> **TASK**
Because the copy must hold no pictures, return the data below with all of its words intact.
::: SUPPLIED INFORMATION
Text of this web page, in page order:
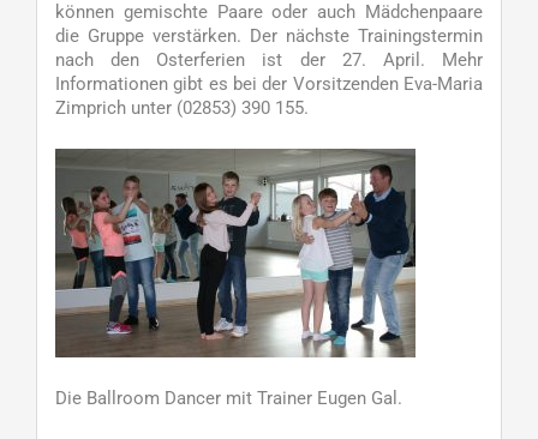
können gemischte Paare oder auch Mädchenpaare
die Gruppe verstärken. Der nächste Trainingstermin
nach den Osterferien ist der 27. April. Mehr
Informationen gibt es bei der Vorsitzenden Eva-Maria
Zimprich unter (02853) 390 155.
Die Ballroom Dancer mit Trainer Eugen Gal.
::::::
> **FINAL ANSWER**
Text of this web page, in page order:
können gemischte Paare oder auch Mädchenpaare
die Gruppe verstärken. Der nächste Trainingstermin
nach den Osterferien ist der 27. April. Mehr
Informationen gibt es bei der Vorsitzenden Eva-Maria
Zimprich unter (02853) 390 155.
Die Ballroom Dancer mit Trainer Eugen Gal.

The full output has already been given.